Recorded data:

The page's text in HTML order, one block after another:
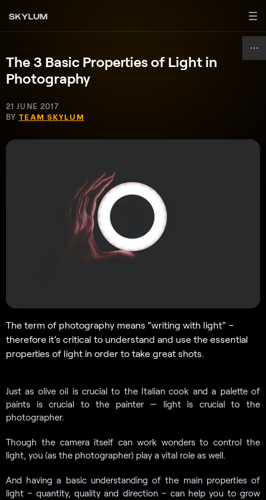
The 3 Basic Properties of Light in
Photography
21 JUNE 2017
BY TEAM SKYLUM
The term of photography means “writing with light” –
therefore it’s critical to understand and use the essential
properties of light in order to take great shots.
Just as olive oil is crucial to the Italian cook and a palette of
paints is crucial to the painter — light is crucial to the
photographer.
Though the camera itself can work wonders to control the
light, you (as the photographer) play a vital role as well.
And having a basic understanding of the main properties of
light – quantity, quality and direction – can help you to grow

THE PROBLEM: From the entries above, tally the lines that contain the string "order". Report the total and nothing more.

REPLY TO THE TASK: 2